Department of Biomedical Informatics, University of Pittsburgh, Pittsburgh, Pennsylvania, USA.
J Am Med Inform Assoc. 2010 Jul-Aug;17(4):462-71. doi: 10.1136/jamia.2009.000356.
A system that monitors a region for a disease outbreak is called a disease outbreak surveillance system. A spatial surveillance system searches for patterns of disease outbreak in spatial subregions of the monitored region.
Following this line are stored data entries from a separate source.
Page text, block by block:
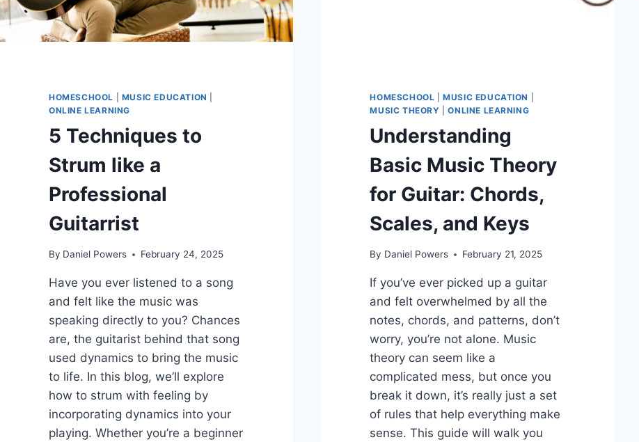
HOMESCHOOL MUSIC EDUCATION
ONLINE LEARNING
5 Techniques to
Strum like a
Professional
Guitarrist
By Daniel Powers February 24, 2025
Have you ever listened to a song
and felt like the music was
speaking directly to you? Chances
are, the guitarist behind that song
used dynamics to bring the music
to life. In this blog, we’ll explore
how to strum with feeling by
incorporating dynamics into your
playing. Whether you’re a beginner
HOMESCHOOL |MUSIC EDUCATION
MUSIC THEORY |ONLINE LEARNING
Understanding
Basic Music Theory
for Guitar: Chords,
Scales, and Keys
By Daniel Powers February 21, 2025
If you’ve ever picked up a guitar
and felt overwhelmed by all the
notes, chords, and patterns, don’t
worry, you’re not alone. Music
theory can seem like a
complicated mess, but once you
break it down, it’s really just a set
of rules that help everything make
sense. This guide will walk you
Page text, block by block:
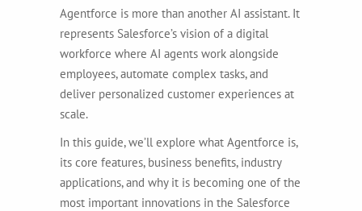
Agentforce is more than another AI assistant. It
represents Salesforce’s vision of a digital
workforce where AI agents work alongside
employees, automate complex tasks, and
deliver personalized customer experiences at
scale.
In this guide, we’ll explore what Agentforce is,
its core features, business benefits, industry
applications, and why it is becoming one of the
most important innovations in the Salesforce
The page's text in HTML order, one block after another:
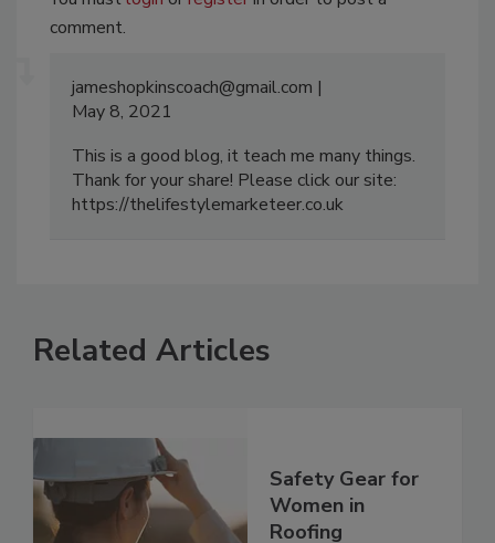
comment.
jameshopkinscoach@gmail.com
May 8, 2021
This is a good blog, it teach me many things.
Thank for your share! Please click our site:
https://thelifestylemarketeer.co.uk
Related Articles
Safety Gear for
Women in
Roofing
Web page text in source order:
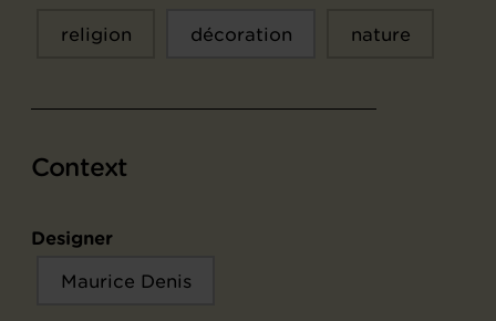
religion décoration nature
Context
Designer
Maurice Denis
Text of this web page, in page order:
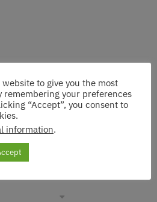
to give you the most
remembering your preferences
“Accept”, you consent to
information.
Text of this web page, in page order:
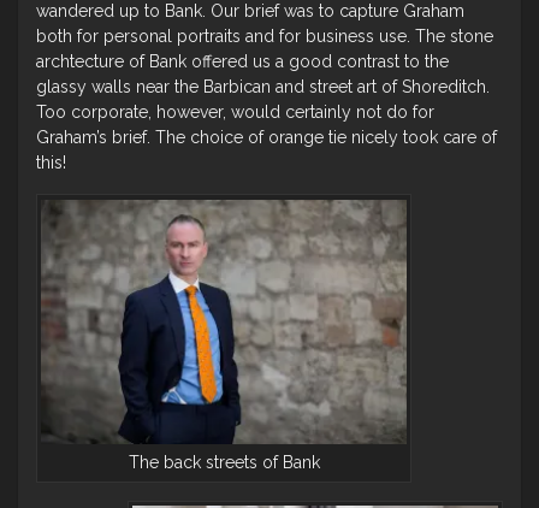
wandered up to Bank. Our brief was to capture Graham
both for personal portraits and for business use. The stone
archtecture of Bank offered us a good contrast to the
glassy walls near the Barbican and street art of Shoreditch.
Too corporate, however, would certainly not do for
Graham’s brief. The choice of orange tie nicely took care of
this!
The back streets of Bank
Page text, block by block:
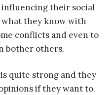
their social
they know with
conflicts and even to
bother others.
quite strong and they
if they want to.
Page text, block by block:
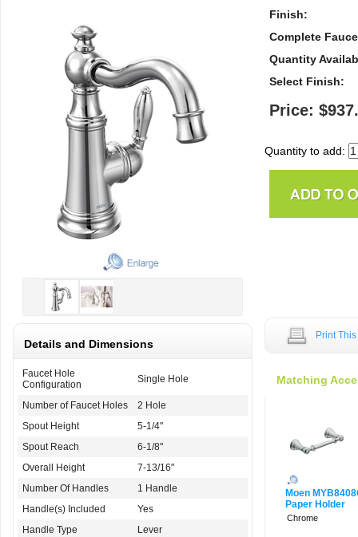
Finish:
Complete
Quantity
Select Finish:
Price:
Quantity to add:
Details and Dimensions
Faucet Hole
Configuration
Single Hole
Number of Faucet Holes
2 Hole
Spout Height
5-1/4"
Spout Reach
6-1/8"
Overall Height
7-13/16"
Number Of Handles
1 Handle
Handle(s) Included
Yes
Handle Type
Lever
Print
Matching
Moen
Paper Holder
Chrome
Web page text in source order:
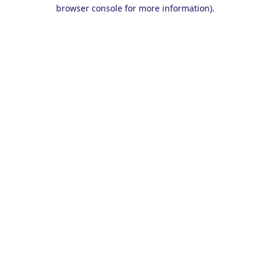
browser console for more information).
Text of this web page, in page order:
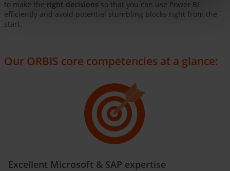
to make the right decisions so that you can use Power BI
efficiently and avoid potential stumbling blocks right from the
start.
Our ORBIS core competencies at a glance:
Excellent Microsoft & SAP expertise
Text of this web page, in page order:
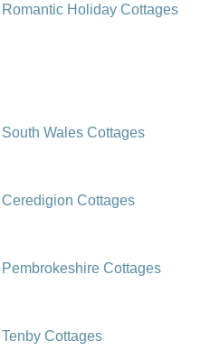
Romantic Holiday Cottages
South Wales Cottages
Ceredigion Cottages
Pembrokeshire Cottages
Tenby Cottages
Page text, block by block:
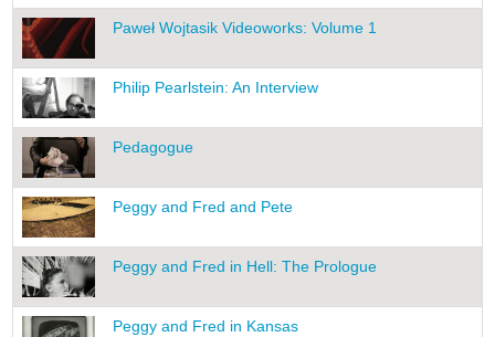
Paweł Wojtasik Videoworks: Volume 1
Philip Pearlstein: An Interview
Pedagogue
Peggy and Fred and Pete
Peggy and Fred in Hell: The Prologue
Peggy and Fred in Kansas
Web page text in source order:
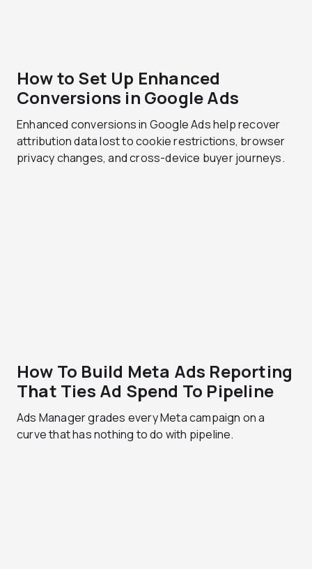
How to Set Up Enhanced
Conversions in Google Ads
Enhanced conversions in Google Ads help recover
attribution data lost to cookie restrictions, browser
privacy changes, and cross-device buyer journeys.
How To Build Meta Ads Reporting
That Ties Ad Spend To Pipeline
Ads Manager grades every Meta campaign on a
curve that has nothing to do with pipeline.
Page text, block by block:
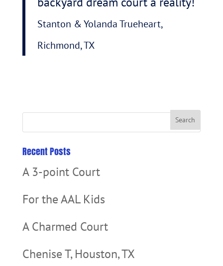
Stanton & Yolanda Trueheart,
Richmond, TX
Recent Posts
A 3-point Court
For the AAL Kids
A Charmed Court
Chenise T, Houston, TX
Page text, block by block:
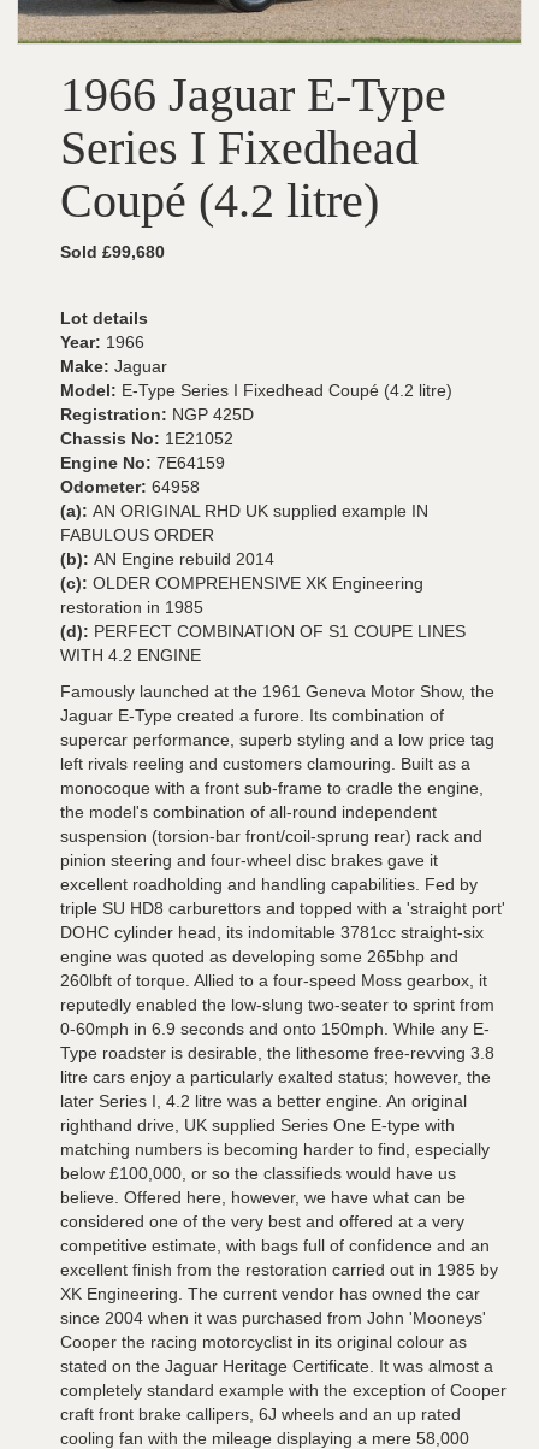
1966 Jaguar E-Type
Series I Fixedhead
Coupé (4.2 litre)
Sold £99,680
Lot details
Year: 1966
Make: Jaguar
Model: E-Type Series I Fixedhead Coupé (4.2 litre)
Registration: NGP 425D
Chassis No: 1E21052
Engine No: 7E64159
Odometer: 64958
(a): AN ORIGINAL RHD UK supplied example IN
FABULOUS ORDER
(b): AN Engine rebuild 2014
(c): OLDER COMPREHENSIVE XK Engineering
restoration in 1985
(d): PERFECT COMBINATION OF S1 COUPE LINES
WITH 4.2 ENGINE
Famously launched at the 1961 Geneva Motor Show, the
Jaguar E-Type created a furore. Its combination of
supercar performance, superb styling and a low price tag
left rivals reeling and customers clamouring. Built as a
monocoque with a front sub-frame to cradle the engine,
the model's combination of all-round independent
suspension (torsion-bar front/coil-sprung rear) rack and
pinion steering and four-wheel disc brakes gave it
excellent roadholding and handling capabilities. Fed by
triple SU HD8 carburettors and topped with a 'straight port'
DOHC cylinder head, its indomitable 3781cc straight-six
engine was quoted as developing some 265bhp and
260lbft of torque. Allied to a four-speed Moss gearbox, it
reputedly enabled the low-slung two-seater to sprint from
0-60mph in 6.9 seconds and onto 150mph. While any E-
Type roadster is desirable, the lithesome free-revving 3.8
litre cars enjoy a particularly exalted status; however, the
later Series I, 4.2 litre was a better engine. An original
righthand drive, UK supplied Series One E-type with
matching numbers is becoming harder to find, especially
below £100,000, or so the classifieds would have us
believe. Offered here, however, we have what can be
considered one of the very best and offered at a very
competitive estimate, with bags full of confidence and an
excellent finish from the restoration carried out in 1985 by
XK Engineering. The current vendor has owned the car
since 2004 when it was purchased from John 'Mooneys'
Cooper the racing motorcyclist in its original colour as
stated on the Jaguar Heritage Certificate. It was almost a
completely standard example with the exception of Cooper
craft front brake callipers, 6J wheels and an up rated
cooling fan with the mileage displaying a mere 58,000
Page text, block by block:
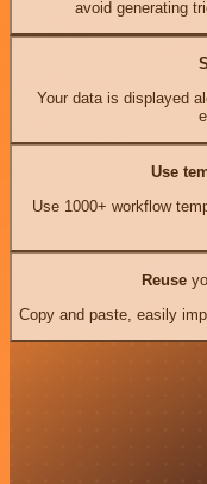
avoid generating
Your data is displayed
Use
Use 1000+ workflow
Reuse
Copy and paste, easily
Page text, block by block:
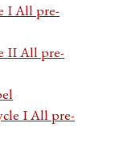
I All pre-
II All pre-
I All pre-
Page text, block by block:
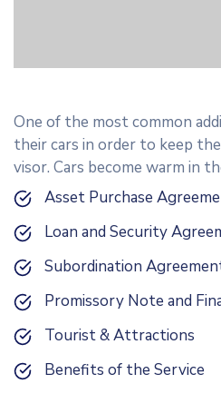
One of the most common
their cars in order to keep
visor. Cars become warm in
Asset Purchase
Loan and Security
Subordination
Promissory Note and
Tourist & Attractions
Benefits of the Service
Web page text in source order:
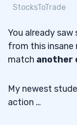
StocksToTrade
You already saw
from this insane
match another
My newest
action …
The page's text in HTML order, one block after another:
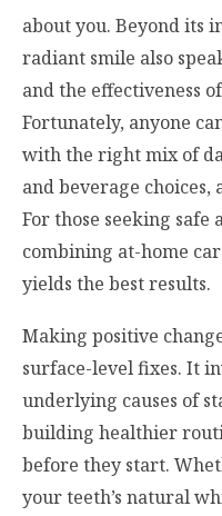
about you. Beyond its
radiant smile also
and the effectiveness
Fortunately, anyone
with the right mix of
and beverage
For those seeking safe
combining at-home
yields the best results.
Making positive
surface-level fixes. It
underlying causes of
building healthier
before they start.
your teeth’s natural
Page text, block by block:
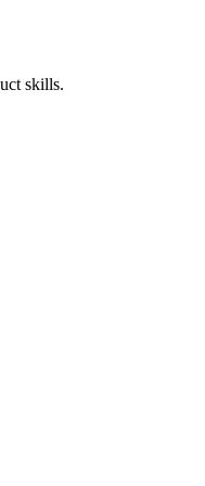
skills.
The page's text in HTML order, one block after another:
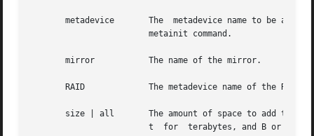
       metadevice	The  metadevice name to be attached to the mirror as a submirror. This metadevice must have been previously created by the
			metainit command.
       mirror		The name of the mirror.
       RAID		The metadevice name of the RAID5 metadevice.
       size | all	The amount of space to add to the soft partition in K or k for kilobytes, M or m for megabytes, G or g for gigabytes, T or
			t  for	terabytes, and B or b for blocks (sectors). All values represent powers of 2, and upper and lower case options are
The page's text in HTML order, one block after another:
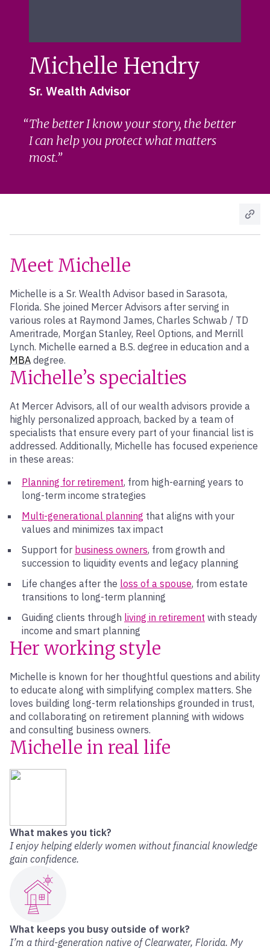
Michelle Hendry
Sr. Wealth Advisor
The better I know your story, the better
I can help you protect what matters
most.
Meet Michelle
Michelle is a Sr. Wealth Advisor based in Sarasota,
Florida. She joined Mercer Advisors after serving in
various roles at Raymond James, Charles Schwab / TD
Ameritrade, Morgan Stanley, Reel Options, and Merrill
Lynch. Michelle earned a B.S. degree in education and a
MBA degree.
Michelle’s specialties
At Mercer Advisors, all of our wealth advisors provide a
highly personalized approach, backed by a team of
specialists that ensure every part of your financial list is
addressed. Additionally, Michelle has focused experience
in these areas:
Planning for retirement, from high-earning years to
long-term income strategies
Multi-generational planning that aligns with your
values and minimizes tax impact
Support for business owners, from growth and
succession to liquidity events and legacy planning
Life changes after the loss of a spouse, from estate
transitions to long-term planning
Guiding clients through living in retirement with steady
income and smart planning
Her working style
Michelle is known for her thoughtful questions and ability
to educate along with simplifying complex matters. She
loves building long-term relationships grounded in trust,
and collaborating on retirement planning with widows
and consulting business owners.
Michelle in real life
What makes you tick?
I enjoy helping elderly women without financial knowledge
gain confidence.
What keeps you busy outside of work?
I’m a third-generation native of Clearwater, Florida. My
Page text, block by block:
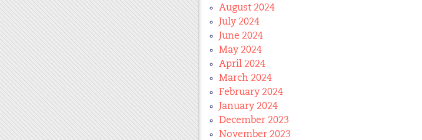
August 2024
July 2024
June 2024
May 2024
April 2024
March 2024
February 2024
January 2024
December 2023
November 2023
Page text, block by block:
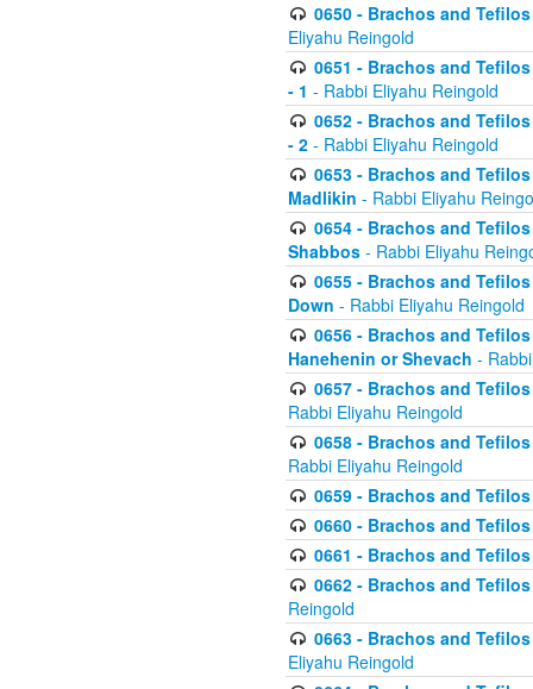
0650 - Brachos and
Eliyahu Reingold
0651 - Brachos and
- 1 - Rabbi Eliyahu Reingold
0652 - Brachos and
- 2 - Rabbi Eliyahu Reingold
0653 - Brachos and
Madlikin - Rabbi Eliyahu
0654 - Brachos and
Shabbos - Rabbi Eliyahu
0655 - Brachos and
Down - Rabbi Eliyahu Reingold
0656 - Brachos and
Hanehenin or Shevach -
0657 - Brachos and
Rabbi Eliyahu Reingold
0658 - Brachos and
Rabbi Eliyahu Reingold
0659 - Brachos and
0660 - Brachos and
0661 - Brachos and
0662 - Brachos and
Reingold
0663 - Brachos and
Eliyahu Reingold
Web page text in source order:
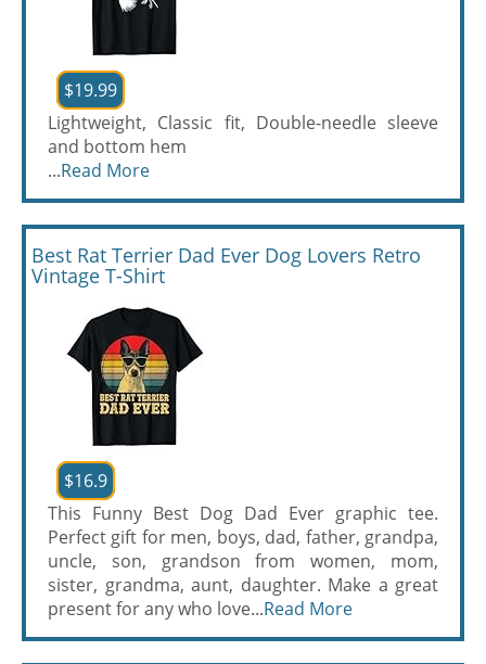
$19.99
Lightweight, Classic fit, Double-needle sleeve
and bottom hem
...Read More
Best Rat Terrier Dad Ever Dog Lovers Retro
Vintage T-Shirt
$16.9
This Funny Best Dog Dad Ever graphic tee.
Perfect gift for men, boys, dad, father, grandpa,
uncle, son, grandson from women, mom,
sister, grandma, aunt, daughter. Make a great
present for any who love...Read More
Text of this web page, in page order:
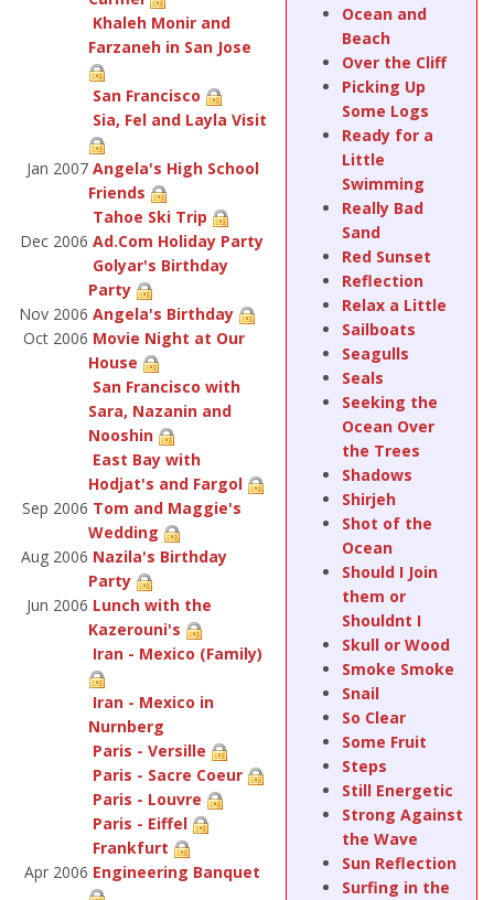
Khaleh Monir and
Farzaneh in San Jose
San Francisco
Sia, Fel and Layla Visit
Jan 2007 Angela's High School
Friends
Tahoe Ski Trip
Dec 2006 Ad.Com Holiday Party
Golyar's Birthday
Party
Nov 2006 Angela's Birthday
Oct 2006 Movie Night at Our
House
San Francisco with
Sara, Nazanin and
Nooshin
East Bay with
Hodjat's and Fargol
Sep 2006 Tom and Maggie's
Wedding
Aug 2006 Nazila's Birthday
Party
Jun 2006 Lunch with the
Kazerouni's
Iran - Mexico (Family)
Iran - Mexico in
Nurnberg
Paris - Versille
Paris - Sacre Coeur
Paris - Louvre
Paris - Eiffel
Frankfurt
Apr 2006 Engineering Banquet
Ocean and
Beach
Over the Cliff
Picking Up
Some Logs
Ready for a
Little
Swimming
Really Bad
Sand
Red Sunset
Reflection
Relax a Little
Sailboats
Seagulls
Seals
Seeking the
Ocean Over
the Trees
Shadows
Shirjeh
Shot of the
Ocean
Should I Join
them or
Shouldnt I
Skull or Wood
Smoke Smoke
Snail
So Clear
Some Fruit
Steps
Still Energetic
Strong Against
the Wave
Sun Reflection
Surfing in the
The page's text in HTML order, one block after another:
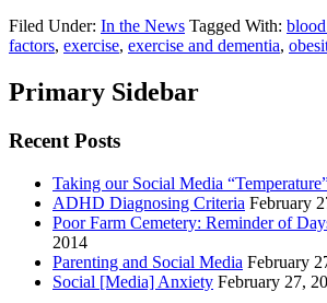
Filed Under: In the News Tagged With:
factors, exercise, exercise and dementia,
Primary Sidebar
Recent Posts
Taking our Social Media
ADHD Diagnosing Criteria February
Poor Farm Cemetery: Reminder of
2014
Parenting and Social Media February
Social [Media] Anxiety February 27,
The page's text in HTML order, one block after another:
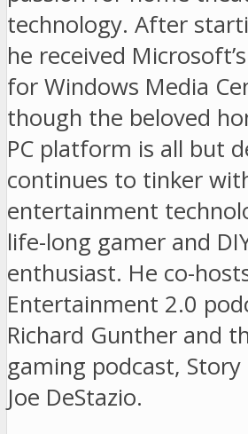
technology. After
he received
for Windows Media
though the beloved
PC platform is all but
continues to tinker
entertainment
life-long gamer and
enthusiast. He co-
Entertainment 2.0
Richard Gunther and
gaming podcast,
Joe DeStazio.
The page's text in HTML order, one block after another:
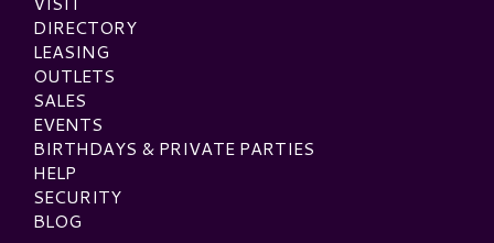
DIRECTORY
LEASING
OUTLETS
SALES
EVENTS
BIRTHDAYS & PRIVATE PARTIES
HELP
SECURITY
BLOG
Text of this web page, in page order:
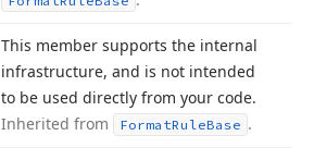
This member supports the internal
infrastructure, and is not intended
to be used directly from your code.
Inherited from
FormatRuleBase .
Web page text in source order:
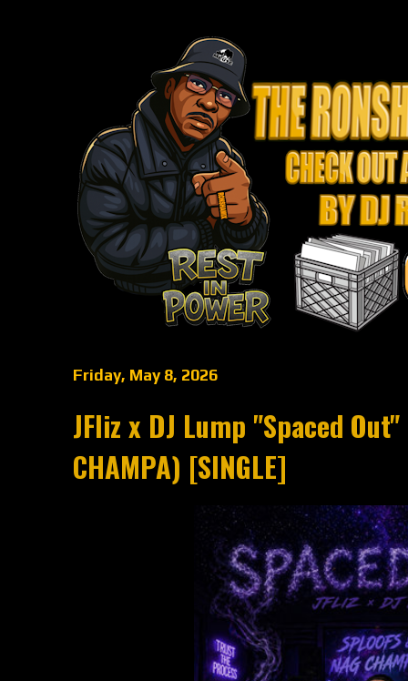
Friday, May 8, 2026
JFliz x DJ Lump "Spaced
CHAMPA) [SINGLE]
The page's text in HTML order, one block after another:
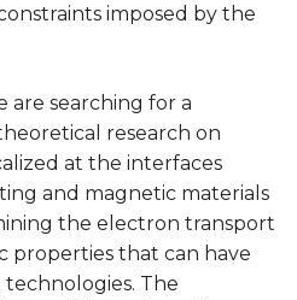
imposed by the
are searching for a
research on
at the interfaces
and magnetic materials
the electron transport
properties that can have
The
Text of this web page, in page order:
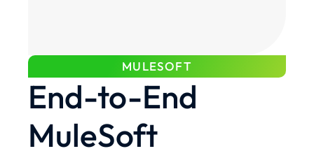
MULESOFT
End-to-End
MuleSoft

A temporal surveillance system looks for emerging patterns of outbreak disease by analyzing how patterns have changed during recent periods of time. If a non-spatial, non-temporal system could be converted to a spatio-temporal one, the performance of the system might be improved in terms of early detection, accuracy, and reliability. A Bayesian network framework is proposed for a class of space-time surveillance systems called BNST. The framework is applied to a non-spatial, non-temporal disease outbreak detection system called PC in order to create the spatio-temporal system called PCTS. Differences in the detection performance of PC and PCTS are examined. The results show that the spatio-temporal Bayesian approach performs well, relative to the non-spatial, non-temporal approach.
用于监测疾病爆发的系统称为疾病爆发监测系统。空间监测系统搜索监测区域的空间子区域中疾病爆发的模式。时间监测系统通过分析近期疾病爆发模式的变化来寻找新出现的爆发模式。如果可以将非空间、非时间系统转换为时空系统,则可以提高系统的早期检测、准确性和可靠性。为一类称为 BNST 的时空监测系统提出了贝叶斯网络框架。该框架应用于一种称为 PC 的非空间、非时间疾病爆发检测系统,以创建称为 PCTS 的时空系统。检查了 PC 和 PCTS 的检测性能差异。结果表明,相对于非空间、非时间方法,时空贝叶斯方法的性能良好。